'Something Donald Trump would say': Extinction Rebellion protest following Varadkar comments on climate change positives

'Something Donald Trump would say': Extinction Rebellion protest following Varadkar comments on climate change positives
Members of Extinction Rebellion responding to An Taoiseach Leo Varadkar’s comments that climate change will have positive effects. Picture: Gareth Chaney/Collins

Protesters wearing shorts and bikinis have protested in the rain outside the Dáil to highlight their opposition to Leo Varadkar's comments on climate change.

The Taoiseach said last week that there were some positives to climate change.

Mr Varadkar said warmer winters, lower heating bills and fewer homeless deaths could be brought around because of a warmer climate.

He has been criticised by opposition parties for the remarks - with People Before Profit calling the Taoiseach a climate denier.

"The Taoiseach and his government continue to deny climate change, that's basically what they are doing," said Bríd Smith.
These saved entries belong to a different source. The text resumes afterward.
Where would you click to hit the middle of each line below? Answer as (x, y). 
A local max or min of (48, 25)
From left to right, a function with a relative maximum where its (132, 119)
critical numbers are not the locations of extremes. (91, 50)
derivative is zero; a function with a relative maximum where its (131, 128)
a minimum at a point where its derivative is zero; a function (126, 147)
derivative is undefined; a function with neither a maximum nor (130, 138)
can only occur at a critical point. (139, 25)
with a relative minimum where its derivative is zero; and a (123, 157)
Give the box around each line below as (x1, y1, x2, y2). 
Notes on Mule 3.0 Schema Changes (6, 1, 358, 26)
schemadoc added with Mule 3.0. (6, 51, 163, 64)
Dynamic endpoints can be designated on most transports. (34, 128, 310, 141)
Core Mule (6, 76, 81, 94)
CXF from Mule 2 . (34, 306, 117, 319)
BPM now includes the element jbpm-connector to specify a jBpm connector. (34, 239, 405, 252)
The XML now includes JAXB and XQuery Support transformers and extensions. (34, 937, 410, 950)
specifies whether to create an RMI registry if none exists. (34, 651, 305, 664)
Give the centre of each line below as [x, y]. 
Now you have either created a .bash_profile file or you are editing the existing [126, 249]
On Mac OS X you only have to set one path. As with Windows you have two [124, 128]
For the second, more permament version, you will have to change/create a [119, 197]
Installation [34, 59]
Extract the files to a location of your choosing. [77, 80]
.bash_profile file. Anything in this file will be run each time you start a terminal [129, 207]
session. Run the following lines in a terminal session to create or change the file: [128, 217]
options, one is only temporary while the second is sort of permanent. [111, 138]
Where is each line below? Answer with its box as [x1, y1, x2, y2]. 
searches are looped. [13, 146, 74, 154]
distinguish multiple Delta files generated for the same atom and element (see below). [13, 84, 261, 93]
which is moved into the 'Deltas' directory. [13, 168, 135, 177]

"They are in climate change denial and unfortunately the opposition parties have said 'do something about this, this is serious'."

This afternoon Extinction Rebellion protesters gathered outside the Dáil.

"I'm dressed in sunglasses, a Hawaiian shirt, flip flops and shorts just in response to Leo Varadkar's comments that we will have a warmer winter ahead of us," said one protestor.

Another man said Mr Varadkar's comments were "ridiculous" and said that it showed how little the Taoiseach understands about climate change.

One woman called his comments ignorant and unexpected saying that it was something you would expect to hear from US president Donald Trump.

Meanwhile, a climate change expert is warning that it is only a matter of time before a major storm surge will cause devastating flooding in Dublin.

Professor Peter Thorne from Maynooth University said that it could happen at any time, forcing water over the banks of the River Liffey.

"You would have a lot of water coming into Dublin from the sea, a lot of water coming into Dublin from upstream and those would meet and the only way the water could go is sideways," said Dr Thorne.

He says it would submerge buildings from Dublin Port to the Guinness Brewery but also cause flooding along the coast from south Dublin to Clontarf in the north costing billions to repair.

"Even once you have removed the water, you have got damp buildings so the impact would last months to years," said Dr Thorne.

In Clontarf, residents successfully argued to have a new sea wall lowered but Professor Thorne says locals won’t be able to hold back the water when it comes.

"The reality is that Clontarf is at ever-increasing risk of flooding.

"The sea level is rising. We have dodged bullets but we can only dodge bullets for so long."

Dr Thorne says retreating large towns and cities is something future generations will have to seriously consider.